[ENTRIES SHOWN]
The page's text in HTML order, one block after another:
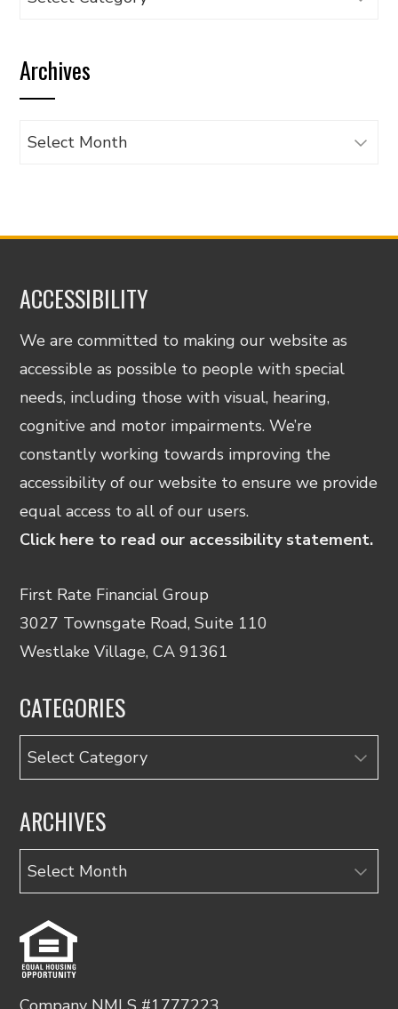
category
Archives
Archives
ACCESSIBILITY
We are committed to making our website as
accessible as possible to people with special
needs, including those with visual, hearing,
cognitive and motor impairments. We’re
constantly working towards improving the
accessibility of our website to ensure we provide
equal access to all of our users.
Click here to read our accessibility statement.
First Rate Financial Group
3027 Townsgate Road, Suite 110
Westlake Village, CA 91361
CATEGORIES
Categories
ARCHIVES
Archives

[WHAT IS BEING ASKED] Please reproduce the listing exactly, leaving out any pictures.

[SOLVED EXERCISE]
The page's text in HTML order, one block after another:
category
Archives
Archives
ACCESSIBILITY
We are committed to making our website as
accessible as possible to people with special
needs, including those with visual, hearing,
cognitive and motor impairments. We’re
constantly working towards improving the
accessibility of our website to ensure we provide
equal access to all of our users.
Click here to read our accessibility statement.
First Rate Financial Group
3027 Townsgate Road, Suite 110
Westlake Village, CA 91361
CATEGORIES
Categories
ARCHIVES
Archives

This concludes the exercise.